A crit about button placement was really a debate about information architecture.
A designer brought an AI assistant to crit. The feature lives inside an error state: when a billing claim gets rejected, the assistant helps the user understand why and fix it. The open question was where to put the button that opens it. Inside the red error banner? Just above it? Somewhere else entirely?
The first thing the room reacted to was the banner option. Purple button on a red banner. It looked noisy, and people said so. If we’d stopped there, we’d have moved the button a few pixels for aesthetic reasons and called it resolved.
The better instinct in the room was to keep asking why the banner felt wrong. The honest answer wasn’t really about the color clash. It was that binding the assistant to the error banner binds it to errors. This feature is the first of a roadmap. More assistants are coming, and they won’t all live inside failures. If the entry point is welded to a red banner, every future assistant inherits a home that only makes sense when something has gone wrong.

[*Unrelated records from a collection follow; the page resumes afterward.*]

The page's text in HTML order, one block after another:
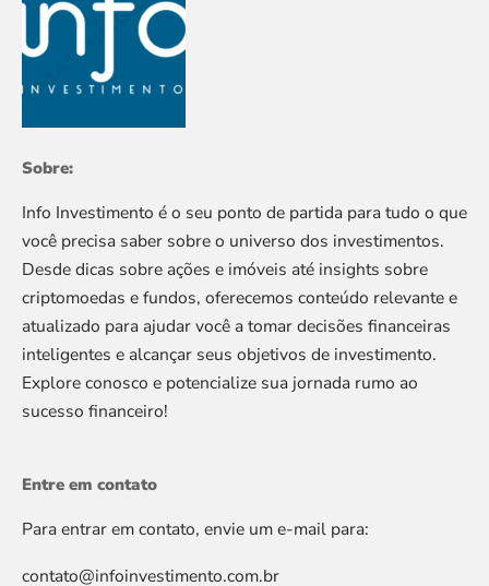
Sobre:
Info Investimento é o seu ponto de partida para tudo o que
você precisa saber sobre o universo dos investimentos.
Desde dicas sobre ações e imóveis até insights sobre
criptomoedas e fundos, oferecemos conteúdo relevante e
atualizado para ajudar você a tomar decisões financeiras
inteligentes e alcançar seus objetivos de investimento.
Explore conosco e potencialize sua jornada rumo ao
sucesso financeiro!
Entre em contato
Para entrar em contato, envie um e-mail para:
contato@infoinvestimento.com.br
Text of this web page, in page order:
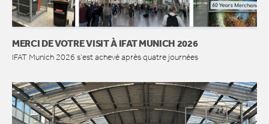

That’s why the placement that won wasn’t the prettiest one. It was the one beside “Get Support.” Putting the assistant there made it a peer of the help the user already knows how to find, which gives the whole future family of assistants a consistent, durable place to live. The decision was about information architecture. It arrived disguised as a complaint about two colors fighting.
The reusable bit: when a crit fixates on a surface problem, the surface problem is usually pointing at a structural one. “Purple on red” was real, but it was the symptom. The team that only fixes the symptom ships a button that looks fine and scales badly. The team that treats the visual complaint as a thread to pull finds the architecture question hiding behind it. Good crit is mostly the discipline of not resolving the easy version of the problem too early.